Source: Blackwell Publishing Journal Backfiles 1879-2005

Topics: Biology

Notes: This study examines the effect of leaf age on photosynthesis, transpiration and nitrogen concentration in four deciduous (DC) and two evergreen (EG) species coexisting in a tropical dry forest of Venezuela. Leaf age was characterized on the basis of leaf chorophyll, nitrogen content, and construction and maintenance costs. The mean leaf area-based nitrogen concentration (N) in EG was about twice that in DC species. A leaf age effect was observed in both DC and EG species, with largest N concentration in mature leaves. Fractional leaf N allocation to chlorophyll was higher in the DC than in the EG species. Differences in the construction costs of leaf mass between the youngest and the oldest leaves averaged from 2.14 to 1.55 g glucose g−1 dry weight.
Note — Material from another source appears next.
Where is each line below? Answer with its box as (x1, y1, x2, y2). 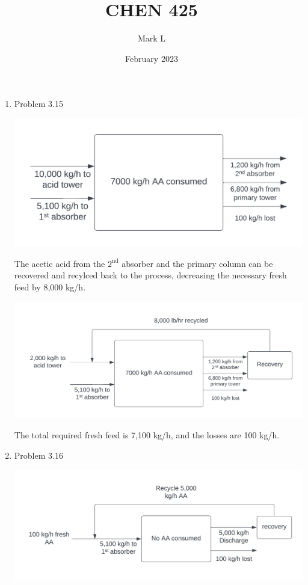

Although variation in area-based leaf maintenance and construction costs between DC and EG species existed, they were, nevertheless, positively correlated. Individual data sets, for each species, indicated that leaf N and maximum rate of photosynthesis (Amax) were linearly related. Nitrogen use efficiency (NUE) and water use efficiency (WUE) tended to be higher in mature leaves than in expanding and old leaves. Moreover, DC species always had higher NUE than EG species. Intercellular to ambient pressures of CO2 (Pi/Pa) were related to WUE in a negative manner. Higher Pi/Pa values were observed in expanding and old leaves. Leaf age effect on photosynthesis was, therefore, due to greater decline of carbon fixation capacity by mesophyll tissue relative to the decline in stomatal conductance in youngest and oldest leaves.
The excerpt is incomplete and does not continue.